TO DO =>
A faithful transcription of all the records is required.

THE DATA =>
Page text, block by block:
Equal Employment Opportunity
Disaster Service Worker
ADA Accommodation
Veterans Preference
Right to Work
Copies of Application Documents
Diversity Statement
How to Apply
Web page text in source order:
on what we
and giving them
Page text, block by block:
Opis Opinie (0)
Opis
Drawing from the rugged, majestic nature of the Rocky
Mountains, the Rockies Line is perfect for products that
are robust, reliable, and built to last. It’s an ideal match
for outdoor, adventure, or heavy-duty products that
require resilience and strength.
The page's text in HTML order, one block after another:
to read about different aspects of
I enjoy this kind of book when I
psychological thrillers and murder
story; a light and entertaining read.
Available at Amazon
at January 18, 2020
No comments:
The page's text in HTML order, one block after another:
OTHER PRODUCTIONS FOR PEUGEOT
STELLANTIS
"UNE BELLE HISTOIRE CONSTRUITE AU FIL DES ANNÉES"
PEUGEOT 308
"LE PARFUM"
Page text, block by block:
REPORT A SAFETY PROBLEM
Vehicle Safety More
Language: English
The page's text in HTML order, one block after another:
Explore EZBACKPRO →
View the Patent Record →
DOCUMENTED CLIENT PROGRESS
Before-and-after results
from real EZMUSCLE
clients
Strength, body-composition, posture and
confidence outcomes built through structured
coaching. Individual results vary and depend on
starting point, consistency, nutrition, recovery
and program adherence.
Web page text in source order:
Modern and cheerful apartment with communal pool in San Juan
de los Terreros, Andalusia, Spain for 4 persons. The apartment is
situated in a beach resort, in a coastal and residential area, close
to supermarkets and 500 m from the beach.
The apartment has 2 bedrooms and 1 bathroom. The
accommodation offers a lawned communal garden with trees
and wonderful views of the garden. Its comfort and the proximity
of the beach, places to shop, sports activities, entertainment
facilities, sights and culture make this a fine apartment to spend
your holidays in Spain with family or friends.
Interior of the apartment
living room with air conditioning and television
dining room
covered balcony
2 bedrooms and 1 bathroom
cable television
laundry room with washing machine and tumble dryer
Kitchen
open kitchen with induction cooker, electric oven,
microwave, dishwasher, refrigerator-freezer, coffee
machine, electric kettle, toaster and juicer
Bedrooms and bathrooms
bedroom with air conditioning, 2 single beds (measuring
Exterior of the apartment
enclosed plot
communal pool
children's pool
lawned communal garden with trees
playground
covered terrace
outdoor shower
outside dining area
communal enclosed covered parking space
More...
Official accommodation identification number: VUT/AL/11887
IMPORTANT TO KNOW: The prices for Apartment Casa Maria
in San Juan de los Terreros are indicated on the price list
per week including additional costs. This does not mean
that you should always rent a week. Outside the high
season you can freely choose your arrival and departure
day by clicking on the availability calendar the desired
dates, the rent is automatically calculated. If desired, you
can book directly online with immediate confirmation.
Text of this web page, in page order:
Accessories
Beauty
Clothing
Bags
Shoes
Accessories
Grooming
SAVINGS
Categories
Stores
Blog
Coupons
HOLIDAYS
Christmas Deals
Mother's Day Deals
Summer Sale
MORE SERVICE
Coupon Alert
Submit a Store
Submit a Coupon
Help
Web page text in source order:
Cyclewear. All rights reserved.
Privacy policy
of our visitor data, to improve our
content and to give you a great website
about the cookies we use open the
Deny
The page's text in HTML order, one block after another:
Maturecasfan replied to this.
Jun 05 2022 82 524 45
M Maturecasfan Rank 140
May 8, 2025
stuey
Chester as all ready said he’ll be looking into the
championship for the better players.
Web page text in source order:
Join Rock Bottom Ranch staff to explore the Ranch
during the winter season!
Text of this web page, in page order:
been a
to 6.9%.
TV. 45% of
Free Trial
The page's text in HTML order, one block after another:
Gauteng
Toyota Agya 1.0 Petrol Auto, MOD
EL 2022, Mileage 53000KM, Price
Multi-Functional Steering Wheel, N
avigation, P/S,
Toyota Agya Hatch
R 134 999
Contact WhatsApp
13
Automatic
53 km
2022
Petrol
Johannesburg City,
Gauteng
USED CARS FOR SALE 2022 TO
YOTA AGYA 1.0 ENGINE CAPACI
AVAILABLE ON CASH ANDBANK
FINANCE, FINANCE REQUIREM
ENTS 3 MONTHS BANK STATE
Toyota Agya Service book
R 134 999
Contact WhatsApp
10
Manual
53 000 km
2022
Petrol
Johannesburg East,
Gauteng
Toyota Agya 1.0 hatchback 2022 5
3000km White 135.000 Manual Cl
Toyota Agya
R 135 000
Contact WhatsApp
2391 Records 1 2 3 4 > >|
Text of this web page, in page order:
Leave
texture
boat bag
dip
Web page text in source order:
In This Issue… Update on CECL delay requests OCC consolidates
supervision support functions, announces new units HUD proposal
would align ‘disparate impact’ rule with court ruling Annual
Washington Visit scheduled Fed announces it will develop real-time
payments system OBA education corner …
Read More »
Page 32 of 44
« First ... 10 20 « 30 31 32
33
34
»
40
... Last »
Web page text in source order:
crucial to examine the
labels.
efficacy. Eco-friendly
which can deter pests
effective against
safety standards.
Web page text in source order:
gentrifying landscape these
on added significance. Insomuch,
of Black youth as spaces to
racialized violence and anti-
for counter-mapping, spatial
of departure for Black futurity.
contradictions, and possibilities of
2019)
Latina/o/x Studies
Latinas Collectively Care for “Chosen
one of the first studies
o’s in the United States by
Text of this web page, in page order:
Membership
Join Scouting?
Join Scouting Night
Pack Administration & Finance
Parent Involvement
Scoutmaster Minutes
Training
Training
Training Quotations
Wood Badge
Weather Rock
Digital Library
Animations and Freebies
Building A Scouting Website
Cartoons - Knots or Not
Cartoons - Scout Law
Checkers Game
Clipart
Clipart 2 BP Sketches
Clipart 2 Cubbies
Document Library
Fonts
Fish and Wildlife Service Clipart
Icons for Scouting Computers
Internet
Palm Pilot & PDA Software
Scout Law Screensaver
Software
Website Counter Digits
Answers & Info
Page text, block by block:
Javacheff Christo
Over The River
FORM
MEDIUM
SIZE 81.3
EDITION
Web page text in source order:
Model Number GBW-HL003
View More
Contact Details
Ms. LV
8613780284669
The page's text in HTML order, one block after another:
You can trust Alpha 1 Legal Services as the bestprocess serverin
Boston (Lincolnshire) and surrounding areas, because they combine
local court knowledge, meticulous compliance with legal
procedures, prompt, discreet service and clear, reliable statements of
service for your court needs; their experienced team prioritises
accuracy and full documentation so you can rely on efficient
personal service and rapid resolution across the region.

SOLUTION FOR THIS TASK =>
Page text, block by block:
Equal Employment Opportunity
Disaster Service Worker
ADA Accommodation
Veterans Preference
Right to Work
Copies of Application Documents
Diversity Statement
How to Apply
Web page text in source order:
on what we
and giving them
Page text, block by block:
Opis Opinie (0)
Opis
Drawing from the rugged, majestic nature of the Rocky
Mountains, the Rockies Line is perfect for products that
are robust, reliable, and built to last. It’s an ideal match
for outdoor, adventure, or heavy-duty products that
require resilience and strength.
The page's text in HTML order, one block after another:
to read about different aspects of
I enjoy this kind of book when I
psychological thrillers and murder
story; a light and entertaining read.
Available at Amazon
at January 18, 2020
No comments:
The page's text in HTML order, one block after another:
OTHER PRODUCTIONS FOR PEUGEOT
STELLANTIS
"UNE BELLE HISTOIRE CONSTRUITE AU FIL DES ANNÉES"
PEUGEOT 308
"LE PARFUM"
Page text, block by block:
REPORT A SAFETY PROBLEM
Vehicle Safety More
Language: English
The page's text in HTML order, one block after another:
Explore EZBACKPRO →
View the Patent Record →
DOCUMENTED CLIENT PROGRESS
Before-and-after results
from real EZMUSCLE
clients
Strength, body-composition, posture and
confidence outcomes built through structured
coaching. Individual results vary and depend on
starting point, consistency, nutrition, recovery
and program adherence.
Web page text in source order:
Modern and cheerful apartment with communal pool in San Juan
de los Terreros, Andalusia, Spain for 4 persons. The apartment is
situated in a beach resort, in a coastal and residential area, close
to supermarkets and 500 m from the beach.
The apartment has 2 bedrooms and 1 bathroom. The
accommodation offers a lawned communal garden with trees
and wonderful views of the garden. Its comfort and the proximity
of the beach, places to shop, sports activities, entertainment
facilities, sights and culture make this a fine apartment to spend
your holidays in Spain with family or friends.
Interior of the apartment
living room with air conditioning and television
dining room
covered balcony
2 bedrooms and 1 bathroom
cable television
laundry room with washing machine and tumble dryer
Kitchen
open kitchen with induction cooker, electric oven,
microwave, dishwasher, refrigerator-freezer, coffee
machine, electric kettle, toaster and juicer
Bedrooms and bathrooms
bedroom with air conditioning, 2 single beds (measuring
Exterior of the apartment
enclosed plot
communal pool
children's pool
lawned communal garden with trees
playground
covered terrace
outdoor shower
outside dining area
communal enclosed covered parking space
More...
Official accommodation identification number: VUT/AL/11887
IMPORTANT TO KNOW: The prices for Apartment Casa Maria
in San Juan de los Terreros are indicated on the price list
per week including additional costs. This does not mean
that you should always rent a week. Outside the high
season you can freely choose your arrival and departure
day by clicking on the availability calendar the desired
dates, the rent is automatically calculated. If desired, you
can book directly online with immediate confirmation.
Text of this web page, in page order:
Accessories
Beauty
Clothing
Bags
Shoes
Accessories
Grooming
SAVINGS
Categories
Stores
Blog
Coupons
HOLIDAYS
Christmas Deals
Mother's Day Deals
Summer Sale
MORE SERVICE
Coupon Alert
Submit a Store
Submit a Coupon
Help
Web page text in source order:
Cyclewear. All rights reserved.
Privacy policy
of our visitor data, to improve our
content and to give you a great website
about the cookies we use open the
Deny
The page's text in HTML order, one block after another:
Maturecasfan replied to this.
Jun 05 2022 82 524 45
M Maturecasfan Rank 140
May 8, 2025
stuey
Chester as all ready said he’ll be looking into the
championship for the better players.
Web page text in source order:
Join Rock Bottom Ranch staff to explore the Ranch
during the winter season!
Text of this web page, in page order:
been a
to 6.9%.
TV. 45% of
Free Trial
The page's text in HTML order, one block after another:
Gauteng
Toyota Agya 1.0 Petrol Auto, MOD
EL 2022, Mileage 53000KM, Price
Multi-Functional Steering Wheel, N
avigation, P/S,
Toyota Agya Hatch
R 134 999
Contact WhatsApp
13
Automatic
53 km
2022
Petrol
Johannesburg City,
Gauteng
USED CARS FOR SALE 2022 TO
YOTA AGYA 1.0 ENGINE CAPACI
AVAILABLE ON CASH ANDBANK
FINANCE, FINANCE REQUIREM
ENTS 3 MONTHS BANK STATE
Toyota Agya Service book
R 134 999
Contact WhatsApp
10
Manual
53 000 km
2022
Petrol
Johannesburg East,
Gauteng
Toyota Agya 1.0 hatchback 2022 5
3000km White 135.000 Manual Cl
Toyota Agya
R 135 000
Contact WhatsApp
2391 Records 1 2 3 4 > >|
Text of this web page, in page order:
Leave
texture
boat bag
dip
Web page text in source order:
In This Issue… Update on CECL delay requests OCC consolidates
supervision support functions, announces new units HUD proposal
would align ‘disparate impact’ rule with court ruling Annual
Washington Visit scheduled Fed announces it will develop real-time
payments system OBA education corner …
Read More »
Page 32 of 44
« First ... 10 20 « 30 31 32
33
34
»
40
... Last »
Web page text in source order:
crucial to examine the
labels.
efficacy. Eco-friendly
which can deter pests
effective against
safety standards.
Web page text in source order:
gentrifying landscape these
on added significance. Insomuch,
of Black youth as spaces to
racialized violence and anti-
for counter-mapping, spatial
of departure for Black futurity.
contradictions, and possibilities of
2019)
Latina/o/x Studies
Latinas Collectively Care for “Chosen
one of the first studies
o’s in the United States by
Text of this web page, in page order:
Membership
Join Scouting?
Join Scouting Night
Pack Administration & Finance
Parent Involvement
Scoutmaster Minutes
Training
Training
Training Quotations
Wood Badge
Weather Rock
Digital Library
Animations and Freebies
Building A Scouting Website
Cartoons - Knots or Not
Cartoons - Scout Law
Checkers Game
Clipart
Clipart 2 BP Sketches
Clipart 2 Cubbies
Document Library
Fonts
Fish and Wildlife Service Clipart
Icons for Scouting Computers
Internet
Palm Pilot & PDA Software
Scout Law Screensaver
Software
Website Counter Digits
Answers & Info
Page text, block by block:
Javacheff Christo
Over The River
FORM
MEDIUM
SIZE 81.3
EDITION
Web page text in source order:
Model Number GBW-HL003
View More
Contact Details
Ms. LV
8613780284669
The page's text in HTML order, one block after another:
You can trust Alpha 1 Legal Services as the bestprocess serverin
Boston (Lincolnshire) and surrounding areas, because they combine
local court knowledge, meticulous compliance with legal
procedures, prompt, discreet service and clear, reliable statements of
service for your court needs; their experienced team prioritises
accuracy and full documentation so you can rely on efficient
personal service and rapid resolution across the region.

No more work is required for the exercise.